H.M. Government enquiries

 

  • Crime Squad is a BBC1 television programme which goes out in an early evening peak viewing slot. The "squad" consists of several experts drawn from the police, legal professions and academia and each programme focuses on a particular aspect of British life and attempts to expose criminal goings-on. On 21 February 2000 it was the turn of art and antiques, and the programme included a piece on the antiquities trade.

Crime Squad that night showed the damage caused by Italian tomboroli to an Etruscan cemetery, together with an interview with a tomborolo who intimated that London was the largest market for their looted material. Back in London there was an interview with James Ede of IADAA and Colin Renfrew, Director of the McDonald Institute for Archaeological Research. What wasn't revealed on the programme was that one month earlier, on 20 January, a Crime Squad team had secretly filmed three central London antiquities dealers, asking them about the provenance of pieces offered for sale. Secret filming is a usual tactic of the programme, and indeed some were screened on the night of 21 February, but not the antiquities dealers. Why not?
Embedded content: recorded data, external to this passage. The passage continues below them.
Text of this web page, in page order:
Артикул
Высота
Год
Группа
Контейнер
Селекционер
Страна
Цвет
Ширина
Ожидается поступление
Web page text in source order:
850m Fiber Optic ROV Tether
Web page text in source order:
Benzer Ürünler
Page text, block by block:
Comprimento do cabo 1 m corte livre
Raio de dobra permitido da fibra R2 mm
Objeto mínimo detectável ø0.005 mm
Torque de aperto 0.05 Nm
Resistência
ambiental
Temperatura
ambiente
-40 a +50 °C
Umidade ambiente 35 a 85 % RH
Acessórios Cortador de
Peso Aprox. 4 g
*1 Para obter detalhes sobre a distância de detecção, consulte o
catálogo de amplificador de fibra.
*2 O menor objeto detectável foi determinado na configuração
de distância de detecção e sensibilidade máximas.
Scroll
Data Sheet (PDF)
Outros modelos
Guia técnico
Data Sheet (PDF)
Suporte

Clearly, in general, the BBC are not averse to using such methods as on their evening news programme of 28 February hidden cameras were in action filming the showroom of a Bangkok antiquities dealer.
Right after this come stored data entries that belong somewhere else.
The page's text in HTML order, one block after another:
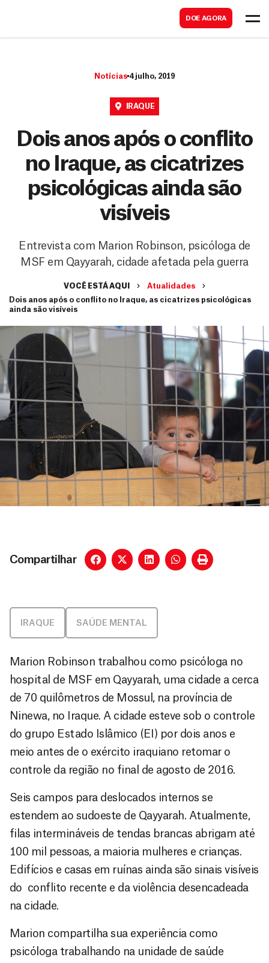
DOE AGORA
r
Notícias 4 julho, 2019
IRAQUE
Dois anos após o conflito
no Iraque, as cicatrizes
psicológicas ainda são
visíveis
Entrevista com Marion Robinson, psicóloga de
MSF em Qayyarah, cidade afetada pela guerra
VOCÊ ESTÁ AQUI
Atualidades
Dois anos após o conflito no Iraque, as cicatrizes psicológicas
ainda são visíveis
Compartilhar
IRAQUE SAÚDE MENTAL
Marion Robinson trabalhou como psicóloga no
hospital de MSF em Qayyarah, uma cidade a cerca
de 70 quilômetros de Mossul, na província de
Ninewa, no Iraque. A cidade esteve sob o controle
do grupo Estado Islâmico (EI) por dois anos e
meio antes de o exército iraquiano retomar o
controle da região no final de agosto de 2016.
Seis campos para deslocados internos se
estendem ao sudoeste de Qayyarah. Atualmente,
filas intermináveis de tendas brancas abrigam até
100 mil pessoas, a maioria mulheres e crianças.
Edifícios e casas em ruínas ainda são sinais visíveis
do conflito recente e da violência desencadeada
na cidade.
Marion compartilha sua experiência como
psicóloga trabalhando na unidade de saúde
a
r
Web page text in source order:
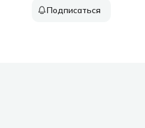
белый/серый
Подписаться
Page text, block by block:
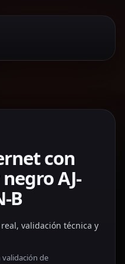
con
AJ-
B
validación técnica y
validación de
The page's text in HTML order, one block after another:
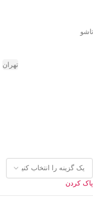
تهران
پاک کردن

It seems that the BBC Head of Current Affairs, Ms Helen Boaden, had ordered the Crime Squad films to be cut under threat of legal action from the dealers involved. This seems to imply that there were observations or opinions expressed on film that they would not like to see generally broadcast. We are used to dealers keeping secret details of provenance. Now, it seems, they also want to keep secret the reasons they give to customers for keeping secret the details of provenance. When approached, Ms Boaden defended her decision by saying that the material was not incriminating and that there was no evidence of disreputable activity.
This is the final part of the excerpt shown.